Records supplied –
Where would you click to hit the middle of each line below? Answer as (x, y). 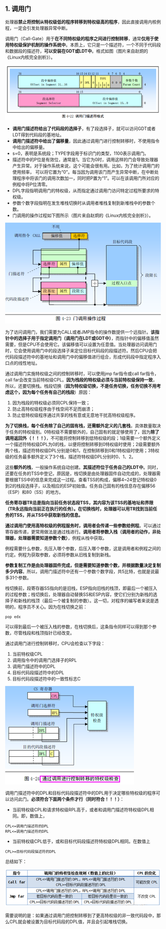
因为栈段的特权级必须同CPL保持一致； (51, 402)
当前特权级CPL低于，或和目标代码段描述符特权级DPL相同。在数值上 (81, 841)
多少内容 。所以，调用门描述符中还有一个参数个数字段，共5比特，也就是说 (80, 571)
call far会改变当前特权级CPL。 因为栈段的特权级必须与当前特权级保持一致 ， (81, 380)
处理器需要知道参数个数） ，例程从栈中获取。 (62, 538)
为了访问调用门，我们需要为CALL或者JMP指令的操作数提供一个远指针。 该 (80, 332)
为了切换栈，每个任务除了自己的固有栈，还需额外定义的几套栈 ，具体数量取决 (83, 425)
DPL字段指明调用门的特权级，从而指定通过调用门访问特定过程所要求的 (83, 191)
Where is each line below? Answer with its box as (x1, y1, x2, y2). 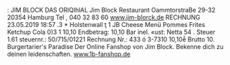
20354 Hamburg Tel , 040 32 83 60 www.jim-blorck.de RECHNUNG (7, 13, 200, 21)
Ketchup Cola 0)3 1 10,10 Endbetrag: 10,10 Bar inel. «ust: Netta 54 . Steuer (7, 28, 215, 36)
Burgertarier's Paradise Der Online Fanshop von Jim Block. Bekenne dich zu (7, 43, 224, 50)
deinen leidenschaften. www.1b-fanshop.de (7, 50, 131, 58)
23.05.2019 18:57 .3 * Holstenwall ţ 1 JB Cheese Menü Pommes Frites (7, 21, 206, 28)
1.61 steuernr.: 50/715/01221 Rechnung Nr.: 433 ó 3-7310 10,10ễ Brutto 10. (7, 35, 215, 44)
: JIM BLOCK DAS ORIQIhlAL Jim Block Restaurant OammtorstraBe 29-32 (7, 6, 216, 14)
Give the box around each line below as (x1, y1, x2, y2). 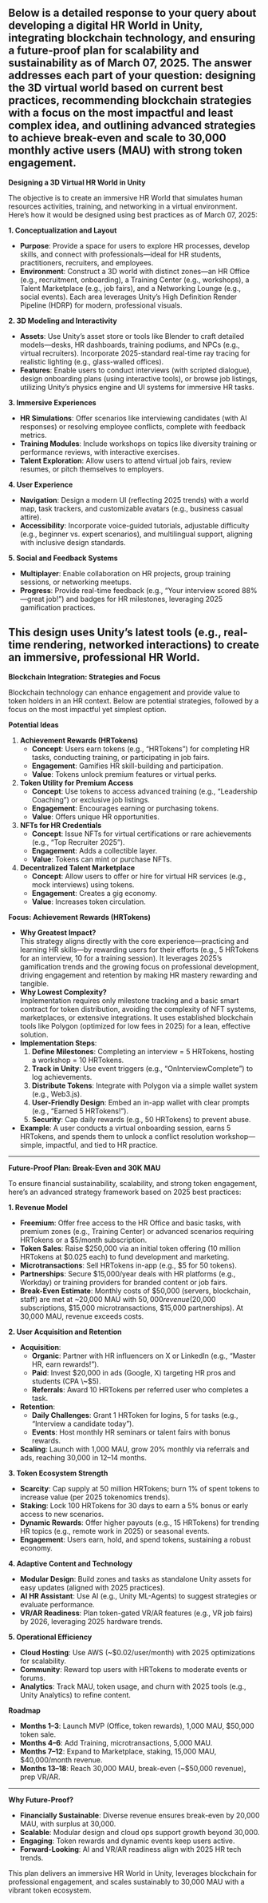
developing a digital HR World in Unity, (8, 19, 203, 33)
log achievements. (31, 1072, 93, 1081)
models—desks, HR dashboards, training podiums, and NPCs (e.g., (19, 340, 241, 349)
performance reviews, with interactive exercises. (19, 447, 180, 456)
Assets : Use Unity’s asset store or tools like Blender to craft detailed (19, 331, 245, 340)
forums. (19, 1673, 46, 1682)
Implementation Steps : (19, 1038, 97, 1048)
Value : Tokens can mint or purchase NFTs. (31, 854, 172, 864)
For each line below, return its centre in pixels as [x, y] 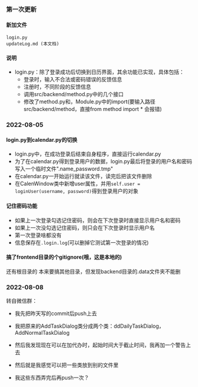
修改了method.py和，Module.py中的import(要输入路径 [89, 101]
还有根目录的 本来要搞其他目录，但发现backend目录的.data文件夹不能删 [93, 271]
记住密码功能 [22, 206]
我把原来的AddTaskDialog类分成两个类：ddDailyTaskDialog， [89, 326]
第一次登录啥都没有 [38, 235]
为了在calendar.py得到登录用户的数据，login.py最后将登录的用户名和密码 [103, 161]
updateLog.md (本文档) [33, 44]
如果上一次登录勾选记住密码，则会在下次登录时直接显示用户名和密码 [98, 220]
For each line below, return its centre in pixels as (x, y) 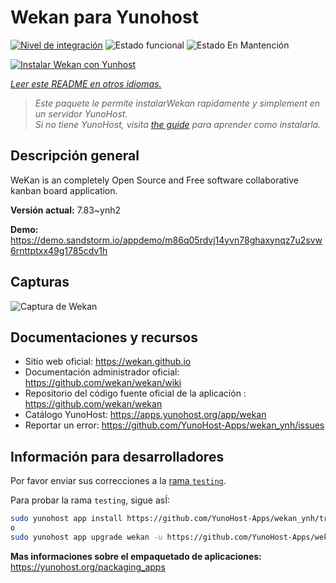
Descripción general (75, 156)
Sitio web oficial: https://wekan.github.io (108, 362)
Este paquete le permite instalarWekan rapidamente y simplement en (177, 103)
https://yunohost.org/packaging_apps (88, 567)
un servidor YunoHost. (81, 113)
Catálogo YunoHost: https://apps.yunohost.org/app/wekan (145, 415)
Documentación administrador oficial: (102, 372)
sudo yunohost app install (66, 519)

Work instructions –
The listing above is to be set down word for word, without its images.

Response to this exercise –
Where would you click to hit the middle of each line below? Answer as (x, y). 
因为栈段的特权级必须同CPL保持一致； (51, 402)
当前特权级CPL低于，或和目标代码段描述符特权级DPL相同。在数值上 (81, 841)
多少内容 。所以，调用门描述符中还有一个参数个数字段，共5比特，也就是说 (80, 571)
call far会改变当前特权级CPL。 因为栈段的特权级必须与当前特权级保持一致 ， (81, 380)
处理器需要知道参数个数） ，例程从栈中获取。 (62, 538)
为了访问调用门，我们需要为CALL或者JMP指令的操作数提供一个远指针。 该 (80, 332)
为了切换栈，每个任务除了自己的固有栈，还需额外定义的几套栈 ，具体数量取决 (83, 425)
DPL字段指明调用门的特权级，从而指定通过调用门访问特定过程所要求的 (83, 191)
Where is each line below? Answer with its box as (x1, y1, x2, y2). 
20354 Hamburg Tel , 040 32 83 60 www.jim-blorck.de RECHNUNG (7, 13, 200, 21)
Ketchup Cola 0)3 1 10,10 Endbetrag: 10,10 Bar inel. «ust: Netta 54 . Steuer (7, 28, 215, 36)
Burgertarier's Paradise Der Online Fanshop von Jim Block. Bekenne dich zu (7, 43, 224, 50)
deinen leidenschaften. www.1b-fanshop.de (7, 50, 131, 58)
23.05.2019 18:57 .3 * Holstenwall ţ 1 JB Cheese Menü Pommes Frites (7, 21, 206, 28)
1.61 steuernr.: 50/715/01221 Rechnung Nr.: 433 ó 3-7310 10,10ễ Brutto 10. (7, 35, 215, 44)
: JIM BLOCK DAS ORIQIhlAL Jim Block Restaurant OammtorstraBe 29-32 (7, 6, 216, 14)
Give the box around each line below as (x1, y1, x2, y2). 
developing a digital HR World in Unity, (8, 19, 203, 33)
log achievements. (31, 1072, 93, 1081)
models—desks, HR dashboards, training podiums, and NPCs (e.g., (19, 340, 241, 349)
performance reviews, with interactive exercises. (19, 447, 180, 456)
Assets : Use Unity’s asset store or tools like Blender to craft detailed (19, 331, 245, 340)
forums. (19, 1673, 46, 1682)
Implementation Steps : (19, 1038, 97, 1048)
Value : Tokens can mint or purchase NFTs. (31, 854, 172, 864)
For each line below, return its centre in pixels as [x, y] 
修改了method.py和，Module.py中的import(要输入路径 [89, 101]
还有根目录的 本来要搞其他目录，但发现backend目录的.data文件夹不能删 [93, 271]
记住密码功能 [22, 206]
我把原来的AddTaskDialog类分成两个类：ddDailyTaskDialog， [89, 326]
第一次登录啥都没有 [38, 235]
为了在calendar.py得到登录用户的数据，login.py最后将登录的用户名和密码 [103, 161]
updateLog.md (本文档) [33, 44]
如果上一次登录勾选记住密码，则会在下次登录时直接显示用户名和密码 [98, 220]
For each line below, return its centre in pixels as (x, y) 
Descripción general (75, 156)
Sitio web oficial: https://wekan.github.io (108, 362)
Este paquete le permite instalarWekan rapidamente y simplement en (177, 103)
https://yunohost.org/packaging_apps (88, 567)
un servidor YunoHost. (81, 113)
Catálogo YunoHost: https://apps.yunohost.org/app/wekan (145, 415)
Documentación administrador oficial: (102, 372)
sudo yunohost app install (66, 519)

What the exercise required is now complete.